▶ **TASK INSTRUCTIONS**
From the data underneath, reproduce exactly the stretch that begins at the line with "Photos [196, 110]" and ends after the line with "Rule 213 of the [69, 206, 129, 217]".

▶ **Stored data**
—————

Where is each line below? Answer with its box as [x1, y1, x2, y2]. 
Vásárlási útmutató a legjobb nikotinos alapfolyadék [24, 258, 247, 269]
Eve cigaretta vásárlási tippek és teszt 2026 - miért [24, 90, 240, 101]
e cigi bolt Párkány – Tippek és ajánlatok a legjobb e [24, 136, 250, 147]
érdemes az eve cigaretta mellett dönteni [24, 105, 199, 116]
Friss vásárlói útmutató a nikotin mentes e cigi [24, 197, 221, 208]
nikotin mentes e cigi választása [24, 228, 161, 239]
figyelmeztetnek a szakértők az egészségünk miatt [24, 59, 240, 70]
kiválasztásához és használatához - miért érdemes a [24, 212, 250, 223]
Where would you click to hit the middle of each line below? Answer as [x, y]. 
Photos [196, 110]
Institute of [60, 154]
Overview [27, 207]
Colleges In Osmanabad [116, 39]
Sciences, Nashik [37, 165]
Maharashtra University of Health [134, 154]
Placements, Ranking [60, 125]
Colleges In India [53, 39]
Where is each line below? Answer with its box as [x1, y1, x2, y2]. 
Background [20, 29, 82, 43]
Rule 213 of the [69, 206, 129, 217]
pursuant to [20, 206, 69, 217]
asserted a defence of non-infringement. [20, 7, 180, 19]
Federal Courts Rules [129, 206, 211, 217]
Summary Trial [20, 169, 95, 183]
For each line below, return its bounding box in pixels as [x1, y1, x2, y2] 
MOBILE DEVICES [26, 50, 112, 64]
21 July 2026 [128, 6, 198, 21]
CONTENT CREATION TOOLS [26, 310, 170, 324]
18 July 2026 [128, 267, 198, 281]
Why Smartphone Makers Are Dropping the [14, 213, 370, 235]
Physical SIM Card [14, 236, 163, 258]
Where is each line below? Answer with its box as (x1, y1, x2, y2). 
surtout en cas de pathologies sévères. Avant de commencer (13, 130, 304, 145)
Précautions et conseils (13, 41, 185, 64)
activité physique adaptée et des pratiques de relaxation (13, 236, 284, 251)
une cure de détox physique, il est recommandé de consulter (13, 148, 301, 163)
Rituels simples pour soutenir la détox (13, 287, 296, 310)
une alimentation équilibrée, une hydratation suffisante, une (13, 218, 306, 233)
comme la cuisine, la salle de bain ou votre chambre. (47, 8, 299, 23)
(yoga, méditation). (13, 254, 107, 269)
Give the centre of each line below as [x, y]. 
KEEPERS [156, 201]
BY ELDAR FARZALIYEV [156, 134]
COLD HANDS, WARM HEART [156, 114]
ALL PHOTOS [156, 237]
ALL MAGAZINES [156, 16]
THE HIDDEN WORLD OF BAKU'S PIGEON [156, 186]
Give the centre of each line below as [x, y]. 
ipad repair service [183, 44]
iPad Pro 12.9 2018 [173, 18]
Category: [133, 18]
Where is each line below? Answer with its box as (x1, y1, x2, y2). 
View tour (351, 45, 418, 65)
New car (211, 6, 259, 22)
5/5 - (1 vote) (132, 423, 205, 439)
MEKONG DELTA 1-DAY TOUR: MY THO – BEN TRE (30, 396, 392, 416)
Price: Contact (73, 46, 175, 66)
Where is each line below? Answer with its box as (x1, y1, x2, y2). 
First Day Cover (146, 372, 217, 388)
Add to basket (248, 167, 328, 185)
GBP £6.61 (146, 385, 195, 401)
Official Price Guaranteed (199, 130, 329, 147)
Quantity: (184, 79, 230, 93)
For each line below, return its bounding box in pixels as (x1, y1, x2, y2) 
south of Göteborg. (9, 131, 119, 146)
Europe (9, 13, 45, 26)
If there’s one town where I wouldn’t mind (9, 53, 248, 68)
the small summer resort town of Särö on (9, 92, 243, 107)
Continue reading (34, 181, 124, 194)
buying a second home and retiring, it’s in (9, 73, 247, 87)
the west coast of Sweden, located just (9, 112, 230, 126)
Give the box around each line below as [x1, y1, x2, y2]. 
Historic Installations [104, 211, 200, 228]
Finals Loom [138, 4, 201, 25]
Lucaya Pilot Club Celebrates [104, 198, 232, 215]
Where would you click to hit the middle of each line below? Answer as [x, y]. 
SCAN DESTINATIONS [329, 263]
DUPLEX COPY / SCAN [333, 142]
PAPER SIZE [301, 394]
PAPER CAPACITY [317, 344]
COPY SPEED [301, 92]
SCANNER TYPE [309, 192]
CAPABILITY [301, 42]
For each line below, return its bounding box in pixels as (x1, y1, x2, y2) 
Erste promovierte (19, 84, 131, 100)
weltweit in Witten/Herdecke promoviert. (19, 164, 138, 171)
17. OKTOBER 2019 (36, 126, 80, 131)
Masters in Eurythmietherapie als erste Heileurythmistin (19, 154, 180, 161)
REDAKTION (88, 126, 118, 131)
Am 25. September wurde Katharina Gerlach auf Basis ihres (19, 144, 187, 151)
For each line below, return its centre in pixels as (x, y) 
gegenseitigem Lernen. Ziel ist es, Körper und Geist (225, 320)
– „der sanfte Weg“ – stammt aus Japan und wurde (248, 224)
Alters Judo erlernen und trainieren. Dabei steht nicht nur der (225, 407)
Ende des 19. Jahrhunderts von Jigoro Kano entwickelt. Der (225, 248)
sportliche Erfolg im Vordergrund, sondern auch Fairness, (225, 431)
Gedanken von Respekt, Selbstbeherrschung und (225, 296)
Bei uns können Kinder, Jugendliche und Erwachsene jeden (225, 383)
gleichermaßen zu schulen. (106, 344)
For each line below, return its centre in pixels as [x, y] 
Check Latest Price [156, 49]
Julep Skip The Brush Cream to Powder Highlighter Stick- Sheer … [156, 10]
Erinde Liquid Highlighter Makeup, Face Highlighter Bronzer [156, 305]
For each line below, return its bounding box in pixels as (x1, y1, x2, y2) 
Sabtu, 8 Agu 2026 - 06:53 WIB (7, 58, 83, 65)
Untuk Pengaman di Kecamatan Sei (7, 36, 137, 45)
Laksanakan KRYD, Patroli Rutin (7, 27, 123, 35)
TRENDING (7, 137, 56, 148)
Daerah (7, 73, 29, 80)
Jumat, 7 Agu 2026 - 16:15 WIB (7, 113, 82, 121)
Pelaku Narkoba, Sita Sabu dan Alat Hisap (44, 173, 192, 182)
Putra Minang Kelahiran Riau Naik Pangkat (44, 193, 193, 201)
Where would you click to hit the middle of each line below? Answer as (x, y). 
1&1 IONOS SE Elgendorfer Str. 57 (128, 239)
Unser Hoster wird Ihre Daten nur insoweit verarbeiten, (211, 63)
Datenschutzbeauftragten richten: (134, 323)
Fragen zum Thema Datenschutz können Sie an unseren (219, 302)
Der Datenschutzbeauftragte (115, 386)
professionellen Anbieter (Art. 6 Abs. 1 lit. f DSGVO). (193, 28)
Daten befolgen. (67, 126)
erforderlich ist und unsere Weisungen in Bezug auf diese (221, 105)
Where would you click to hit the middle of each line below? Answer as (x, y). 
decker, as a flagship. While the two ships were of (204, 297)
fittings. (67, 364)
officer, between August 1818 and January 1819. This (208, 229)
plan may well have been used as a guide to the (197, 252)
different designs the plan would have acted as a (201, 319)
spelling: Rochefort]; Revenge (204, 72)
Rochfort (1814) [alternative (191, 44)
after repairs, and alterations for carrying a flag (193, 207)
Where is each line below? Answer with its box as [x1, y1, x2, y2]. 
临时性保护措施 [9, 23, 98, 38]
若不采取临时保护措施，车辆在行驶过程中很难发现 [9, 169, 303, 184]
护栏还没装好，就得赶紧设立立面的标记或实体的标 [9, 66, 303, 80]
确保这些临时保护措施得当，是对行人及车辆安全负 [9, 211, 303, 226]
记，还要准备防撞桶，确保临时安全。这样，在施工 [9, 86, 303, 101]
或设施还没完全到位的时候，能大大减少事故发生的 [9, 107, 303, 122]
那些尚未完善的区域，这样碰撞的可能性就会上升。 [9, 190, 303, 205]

—————

▶ **RESPONSE TO THE EXERCISE**
Photos [196, 110]
Institute of [60, 154]
Overview [27, 207]
Colleges In Osmanabad [116, 39]
Sciences, Nashik [37, 165]
Maharashtra University of Health [134, 154]
Placements, Ranking [60, 125]
Colleges In India [53, 39]
Where is each line below? Answer with its box as [x1, y1, x2, y2]. 
Background [20, 29, 82, 43]
Rule 213 of the [69, 206, 129, 217]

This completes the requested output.